-------- Exercise data --------
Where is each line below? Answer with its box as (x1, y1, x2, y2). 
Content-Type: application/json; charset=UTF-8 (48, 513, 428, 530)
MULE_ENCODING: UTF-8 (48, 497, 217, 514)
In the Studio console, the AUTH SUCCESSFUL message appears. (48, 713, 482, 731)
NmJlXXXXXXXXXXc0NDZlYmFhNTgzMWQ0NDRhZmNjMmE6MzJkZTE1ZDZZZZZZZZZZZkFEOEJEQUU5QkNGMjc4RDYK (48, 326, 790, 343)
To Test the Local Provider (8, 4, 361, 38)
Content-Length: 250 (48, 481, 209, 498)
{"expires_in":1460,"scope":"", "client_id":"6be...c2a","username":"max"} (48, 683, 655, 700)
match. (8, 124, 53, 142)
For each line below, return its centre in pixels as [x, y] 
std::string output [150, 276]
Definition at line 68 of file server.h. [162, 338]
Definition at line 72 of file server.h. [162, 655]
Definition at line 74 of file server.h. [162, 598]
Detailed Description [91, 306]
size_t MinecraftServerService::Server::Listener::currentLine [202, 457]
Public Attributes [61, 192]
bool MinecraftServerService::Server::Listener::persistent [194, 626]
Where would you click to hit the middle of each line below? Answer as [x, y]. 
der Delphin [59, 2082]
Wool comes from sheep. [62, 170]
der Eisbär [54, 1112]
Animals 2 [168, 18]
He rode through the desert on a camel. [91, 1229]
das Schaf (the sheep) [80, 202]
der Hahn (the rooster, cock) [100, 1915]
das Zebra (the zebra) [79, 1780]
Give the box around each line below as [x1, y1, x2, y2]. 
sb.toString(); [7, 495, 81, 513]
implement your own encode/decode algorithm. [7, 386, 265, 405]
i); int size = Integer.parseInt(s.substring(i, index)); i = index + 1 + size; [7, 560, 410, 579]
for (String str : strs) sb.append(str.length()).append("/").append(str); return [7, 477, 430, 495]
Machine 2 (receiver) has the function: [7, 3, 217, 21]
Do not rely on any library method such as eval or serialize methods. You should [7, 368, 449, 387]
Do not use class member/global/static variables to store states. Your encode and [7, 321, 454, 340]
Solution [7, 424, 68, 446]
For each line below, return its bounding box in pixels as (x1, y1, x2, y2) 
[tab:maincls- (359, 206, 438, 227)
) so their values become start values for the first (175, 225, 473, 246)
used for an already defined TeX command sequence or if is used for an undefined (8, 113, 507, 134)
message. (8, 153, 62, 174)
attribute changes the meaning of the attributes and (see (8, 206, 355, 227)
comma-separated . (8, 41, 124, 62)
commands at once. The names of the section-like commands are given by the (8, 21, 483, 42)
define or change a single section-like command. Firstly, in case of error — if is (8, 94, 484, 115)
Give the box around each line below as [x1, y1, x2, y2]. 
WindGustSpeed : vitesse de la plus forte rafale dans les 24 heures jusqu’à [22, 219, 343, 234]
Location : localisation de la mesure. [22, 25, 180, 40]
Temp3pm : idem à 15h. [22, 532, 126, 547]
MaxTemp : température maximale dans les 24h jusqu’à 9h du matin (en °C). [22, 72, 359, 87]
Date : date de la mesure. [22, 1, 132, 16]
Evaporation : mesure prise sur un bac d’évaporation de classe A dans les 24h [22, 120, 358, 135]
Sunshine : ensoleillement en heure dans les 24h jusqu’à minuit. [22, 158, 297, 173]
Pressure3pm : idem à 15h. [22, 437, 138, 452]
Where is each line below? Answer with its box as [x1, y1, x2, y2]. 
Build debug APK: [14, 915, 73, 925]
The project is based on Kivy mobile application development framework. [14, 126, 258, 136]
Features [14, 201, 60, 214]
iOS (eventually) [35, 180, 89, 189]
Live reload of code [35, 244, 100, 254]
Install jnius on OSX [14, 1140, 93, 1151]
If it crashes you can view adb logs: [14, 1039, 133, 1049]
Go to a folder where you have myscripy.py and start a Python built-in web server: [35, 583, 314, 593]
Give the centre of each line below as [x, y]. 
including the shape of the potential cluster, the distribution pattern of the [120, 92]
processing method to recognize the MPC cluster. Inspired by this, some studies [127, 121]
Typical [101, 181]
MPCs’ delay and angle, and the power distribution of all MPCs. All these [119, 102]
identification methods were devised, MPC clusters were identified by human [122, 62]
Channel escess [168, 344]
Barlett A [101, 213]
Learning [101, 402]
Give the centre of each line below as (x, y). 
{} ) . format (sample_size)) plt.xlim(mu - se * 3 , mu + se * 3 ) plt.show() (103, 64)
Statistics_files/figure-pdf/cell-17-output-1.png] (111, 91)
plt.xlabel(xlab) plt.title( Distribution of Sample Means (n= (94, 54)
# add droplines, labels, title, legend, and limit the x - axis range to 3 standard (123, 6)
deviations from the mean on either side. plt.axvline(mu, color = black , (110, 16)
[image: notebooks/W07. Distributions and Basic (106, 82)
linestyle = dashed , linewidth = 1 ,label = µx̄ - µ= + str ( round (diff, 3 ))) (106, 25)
--------
- What to work on
Each of the records is to be written out again exactly.

- Answer to the problem
Where is each line below? Answer with its box as (x1, y1, x2, y2). 
Content-Type: application/json; charset=UTF-8 (48, 513, 428, 530)
MULE_ENCODING: UTF-8 (48, 497, 217, 514)
In the Studio console, the AUTH SUCCESSFUL message appears. (48, 713, 482, 731)
NmJlXXXXXXXXXXc0NDZlYmFhNTgzMWQ0NDRhZmNjMmE6MzJkZTE1ZDZZZZZZZZZZZkFEOEJEQUU5QkNGMjc4RDYK (48, 326, 790, 343)
To Test the Local Provider (8, 4, 361, 38)
Content-Length: 250 (48, 481, 209, 498)
{"expires_in":1460,"scope":"", "client_id":"6be...c2a","username":"max"} (48, 683, 655, 700)
match. (8, 124, 53, 142)
For each line below, return its centre in pixels as [x, y] 
std::string output [150, 276]
Definition at line 68 of file server.h. [162, 338]
Definition at line 72 of file server.h. [162, 655]
Definition at line 74 of file server.h. [162, 598]
Detailed Description [91, 306]
size_t MinecraftServerService::Server::Listener::currentLine [202, 457]
Public Attributes [61, 192]
bool MinecraftServerService::Server::Listener::persistent [194, 626]
Where would you click to hit the middle of each line below? Answer as [x, y]. 
der Delphin [59, 2082]
Wool comes from sheep. [62, 170]
der Eisbär [54, 1112]
Animals 2 [168, 18]
He rode through the desert on a camel. [91, 1229]
das Schaf (the sheep) [80, 202]
der Hahn (the rooster, cock) [100, 1915]
das Zebra (the zebra) [79, 1780]
Give the box around each line below as [x1, y1, x2, y2]. 
sb.toString(); [7, 495, 81, 513]
implement your own encode/decode algorithm. [7, 386, 265, 405]
i); int size = Integer.parseInt(s.substring(i, index)); i = index + 1 + size; [7, 560, 410, 579]
for (String str : strs) sb.append(str.length()).append("/").append(str); return [7, 477, 430, 495]
Machine 2 (receiver) has the function: [7, 3, 217, 21]
Do not rely on any library method such as eval or serialize methods. You should [7, 368, 449, 387]
Do not use class member/global/static variables to store states. Your encode and [7, 321, 454, 340]
Solution [7, 424, 68, 446]
For each line below, return its bounding box in pixels as (x1, y1, x2, y2) 
[tab:maincls- (359, 206, 438, 227)
) so their values become start values for the first (175, 225, 473, 246)
used for an already defined TeX command sequence or if is used for an undefined (8, 113, 507, 134)
message. (8, 153, 62, 174)
attribute changes the meaning of the attributes and (see (8, 206, 355, 227)
comma-separated . (8, 41, 124, 62)
commands at once. The names of the section-like commands are given by the (8, 21, 483, 42)
define or change a single section-like command. Firstly, in case of error — if is (8, 94, 484, 115)
Give the box around each line below as [x1, y1, x2, y2]. 
WindGustSpeed : vitesse de la plus forte rafale dans les 24 heures jusqu’à [22, 219, 343, 234]
Location : localisation de la mesure. [22, 25, 180, 40]
Temp3pm : idem à 15h. [22, 532, 126, 547]
MaxTemp : température maximale dans les 24h jusqu’à 9h du matin (en °C). [22, 72, 359, 87]
Date : date de la mesure. [22, 1, 132, 16]
Evaporation : mesure prise sur un bac d’évaporation de classe A dans les 24h [22, 120, 358, 135]
Sunshine : ensoleillement en heure dans les 24h jusqu’à minuit. [22, 158, 297, 173]
Pressure3pm : idem à 15h. [22, 437, 138, 452]
Where is each line below? Answer with its box as [x1, y1, x2, y2]. 
Build debug APK: [14, 915, 73, 925]
The project is based on Kivy mobile application development framework. [14, 126, 258, 136]
Features [14, 201, 60, 214]
iOS (eventually) [35, 180, 89, 189]
Live reload of code [35, 244, 100, 254]
Install jnius on OSX [14, 1140, 93, 1151]
If it crashes you can view adb logs: [14, 1039, 133, 1049]
Go to a folder where you have myscripy.py and start a Python built-in web server: [35, 583, 314, 593]
Give the centre of each line below as [x, y]. 
including the shape of the potential cluster, the distribution pattern of the [120, 92]
processing method to recognize the MPC cluster. Inspired by this, some studies [127, 121]
Typical [101, 181]
MPCs’ delay and angle, and the power distribution of all MPCs. All these [119, 102]
identification methods were devised, MPC clusters were identified by human [122, 62]
Channel escess [168, 344]
Barlett A [101, 213]
Learning [101, 402]
Give the centre of each line below as (x, y). 
{} ) . format (sample_size)) plt.xlim(mu - se * 3 , mu + se * 3 ) plt.show() (103, 64)
Statistics_files/figure-pdf/cell-17-output-1.png] (111, 91)
plt.xlabel(xlab) plt.title( Distribution of Sample Means (n= (94, 54)
# add droplines, labels, title, legend, and limit the x - axis range to 3 standard (123, 6)
deviations from the mean on either side. plt.axvline(mu, color = black , (110, 16)
[image: notebooks/W07. Distributions and Basic (106, 82)
linestyle = dashed , linewidth = 1 ,label = µx̄ - µ= + str ( round (diff, 3 ))) (106, 25)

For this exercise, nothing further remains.